People on the outside can see his success and rise from private to colonel, but Mozier called it a “miracle” for him to be in this position after he and his brother were raised between a young mom and his grandmother in poverty who experienced their own traumas. His father was also “in and out” of the criminal justice system and died of a drug overdose, and his brother died by suicide a few years ago.

Mozier referenced a Centers of Disease Control and Prevention survey that asks multiple questions to determine ACEs. When he took the survey, his results revealed he had eight out of 10 ACEs, contributing to various stressors. He began to explain the types of stress people experience: positive, tolerable and toxic. Toxic stress “affects your brain and memory, even your behavior, causes inflammation and makes you feel unsafe.”

He was able to overcome through safe, stable and nurturing relationships (SSNRs).

“SSNRs can be community organizations, mentors, grandmothers or trusted persons that can act as a buffer to help mitigate some of those ACEs people experience,” said Mozier. “I had some great mentors in the military and my wife, who was my girlfriend at the time, was very supportive, and when I joined the military I sought out mental health counseling. Those were all great SSNRs for me.”

Mozier said we need more programs in the community that educate about the dangers of toxic stress and ACEs.

Taylor, an Air Force pilot and one of the few to join the U.S. Army War College cohorts, recounted a time when he was “eyeball to eyeball” with a Chinese fighter pilot threating to shoot him down. He said actors like China ignore parts of international law because it has amassed incredible military power.

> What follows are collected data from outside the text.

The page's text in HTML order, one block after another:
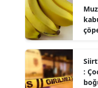
oldu
Muz
:
:
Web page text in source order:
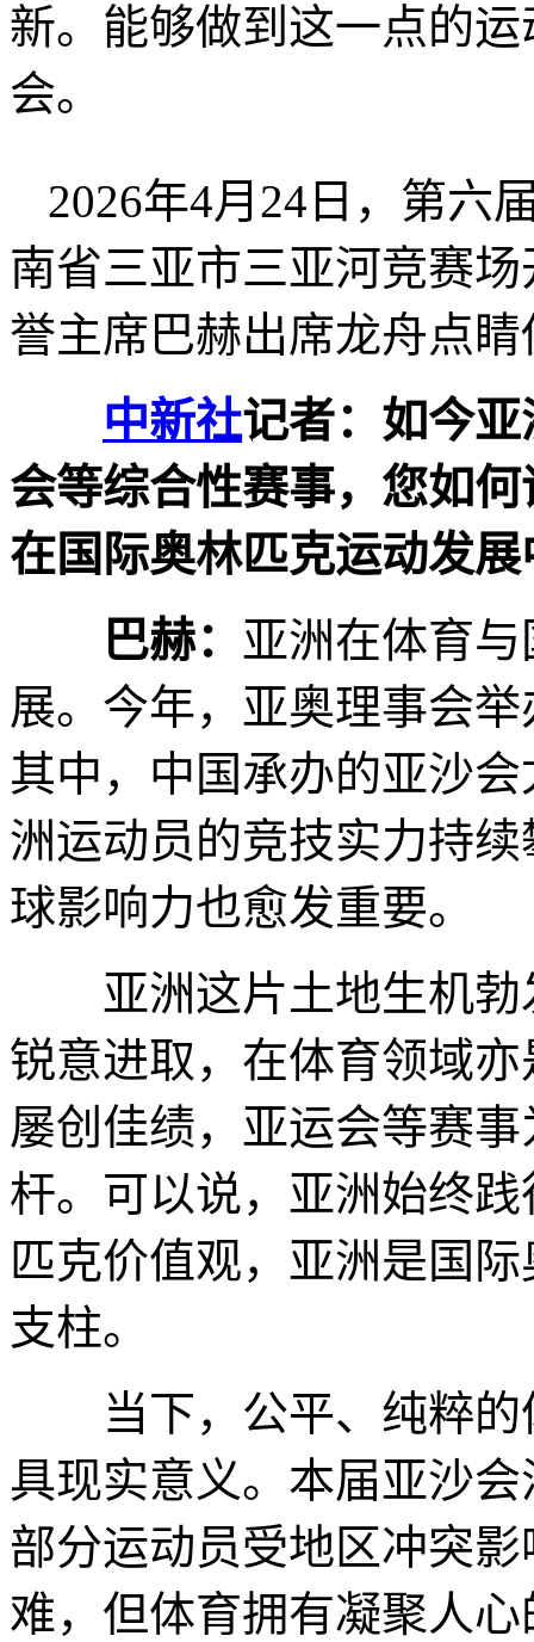
新。能够做到这一点的
会。
2026年4月24日，第六
南省三亚市三亚河竞赛
誉主席巴赫出席龙舟点
中新社记者：如今
会等综合性赛事，您如
在国际奥林匹克运动发
巴赫： 亚洲在体育
展。今年，亚奥理事会
其中，中国承办的亚沙
洲运动员的竞技实力持
球影响力也愈发重要。
亚洲这片土地生机勃
锐意进取，在体育领域
屡创佳绩，亚运会等赛
杆。可以说，亚洲始终
匹克价值观，亚洲是国
支柱。
当下，公平、纯粹的
具现实意义。本届亚沙
部分运动员受地区冲突
难，但体育拥有凝聚人
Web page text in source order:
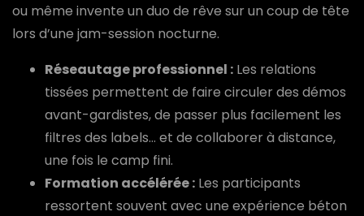
ou même invente un duo de rêve sur un coup de tête
lors d’une jam-session nocturne.
Réseautage professionnel : Les relations
tissées permettent de faire circuler des démos
avant-gardistes, de passer plus facilement les
filtres des labels… et de collaborer à distance,
une fois le camp fini.
Formation accélérée : Les participants
ressortent souvent avec une expérience béton
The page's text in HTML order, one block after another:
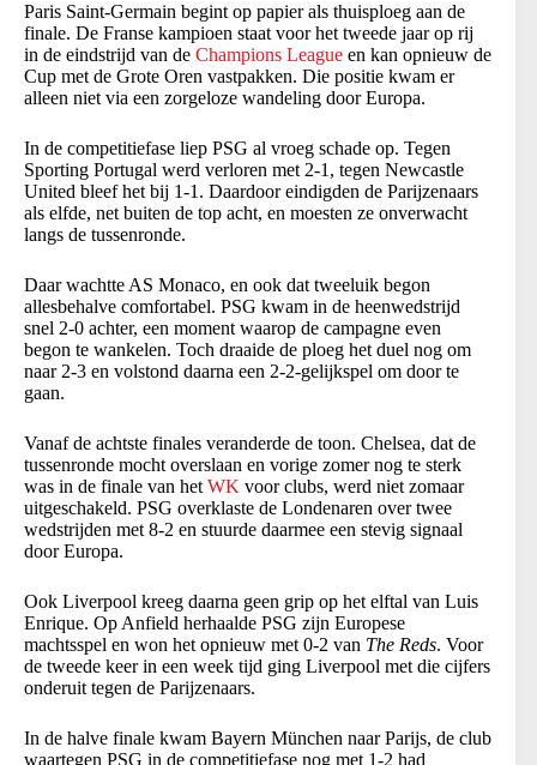
Paris Saint-Germain begint op papier als thuisploeg aan de
finale. De Franse kampioen staat voor het tweede jaar op rij
in de eindstrijd van de Champions League en kan opnieuw de
Cup met de Grote Oren vastpakken. Die positie kwam er
alleen niet via een zorgeloze wandeling door Europa.
In de competitiefase liep PSG al vroeg schade op. Tegen
Sporting Portugal werd verloren met 2-1, tegen Newcastle
United bleef het bij 1-1. Daardoor eindigden de Parijzenaars
als elfde, net buiten de top acht, en moesten ze onverwacht
langs de tussenronde.
Daar wachtte AS Monaco, en ook dat tweeluik begon
allesbehalve comfortabel. PSG kwam in de heenwedstrijd
snel 2-0 achter, een moment waarop de campagne even
begon te wankelen. Toch draaide de ploeg het duel nog om
naar 2-3 en volstond daarna een 2-2-gelijkspel om door te
gaan.
Vanaf de achtste finales veranderde de toon. Chelsea, dat de
tussenronde mocht overslaan en vorige zomer nog te sterk
was in de finale van het WK voor clubs, werd niet zomaar
uitgeschakeld. PSG overklaste de Londenaren over twee
wedstrijden met 8-2 en stuurde daarmee een stevig signaal
door Europa.
Ook Liverpool kreeg daarna geen grip op het elftal van Luis
Enrique. Op Anfield herhaalde PSG zijn Europese
machtsspel en won het opnieuw met 0-2 van The Reds. Voor
de tweede keer in een week tijd ging Liverpool met die cijfers
onderuit tegen de Parijzenaars.
In de halve finale kwam Bayern München naar Parijs, de club
waartegen PSG in de competitiefase nog met 1-2 had
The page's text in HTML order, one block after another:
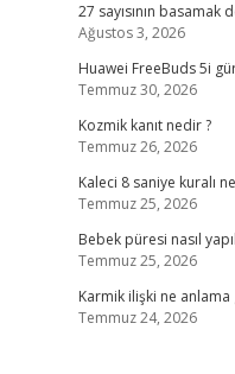
27 sayısının basamak
Ağustos 3, 2026
Huawei FreeBuds 5i
Temmuz 30, 2026
Kozmik kanıt nedir ?
Temmuz 26, 2026
Kaleci 8 saniye kuralı
Temmuz 25, 2026
Bebek püresi nasıl
Temmuz 25, 2026
Karmik ilişki ne anlama
Temmuz 24, 2026
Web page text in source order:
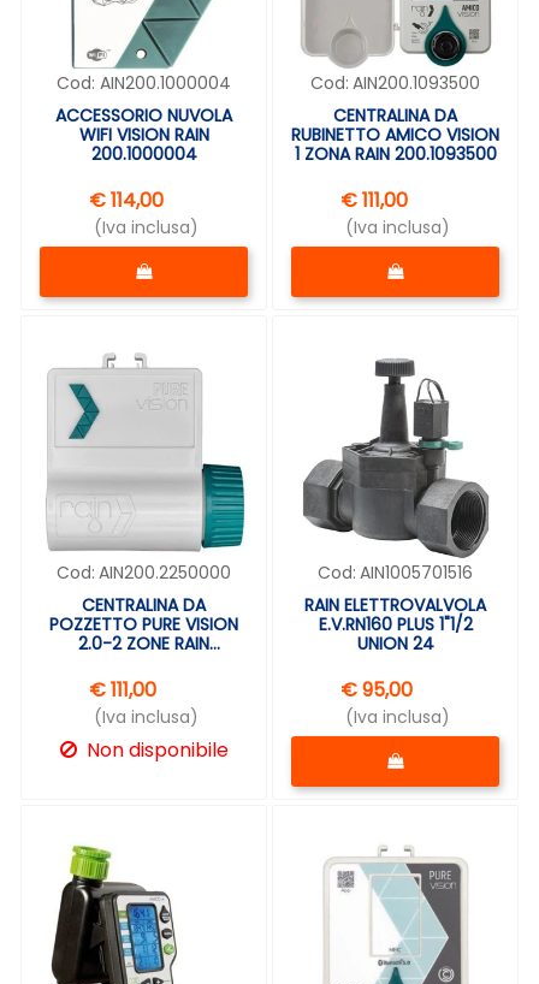
Cod: AIN200.1000004
ACCESSORIO NUVOLA
WIFI VISION RAIN
200.1000004
€ 114,00
(Iva inclusa)
Quantità
Cod: AIN200.1093500
CENTRALINA DA
RUBINETTO AMICO VISION
1 ZONA RAIN 200.1093500
€ 111,00
(Iva inclusa)
Quantità
Cod: AIN200.2250000
CENTRALINA DA
POZZETTO PURE VISION
2.0-2 ZONE RAIN
€ 111,00
(Iva inclusa)
Non disponibile
Cod: AIN1005701516
RAIN ELETTROVALVOLA
E.V.RN160 PLUS 1"1/2
UNION 24
€ 95,00
(Iva inclusa)
Quantità

“I am a special operations pilot and spent most of my career overseas, which has helped gain insight to speak about how rapidly the security environment in many parts of the world has changed,” Taylor said. “Witnessing the malign behavior of actors like the People’s Republic of China who make claims over, what we all know, as ‘free and open’ international waters or international air space. I have witnessed and been a part of what it means to push back not only for the good of the United States, but for all of mankind.”

Taylor also appreciates opportunities to participate in outreach opportunities like the Eisenhower Series because he can educate people that his work is not just what movies and video games portray.

“Special operations is very good at getting into places that no one else can, allowing us to respond to natural disasters, get in there first, and open it up for the rest of the world to provide foreign humanitarian aid that will ultimately save a lot of lives,” he said.

Following question and answer sessions, the group ended their visit at the February One monument.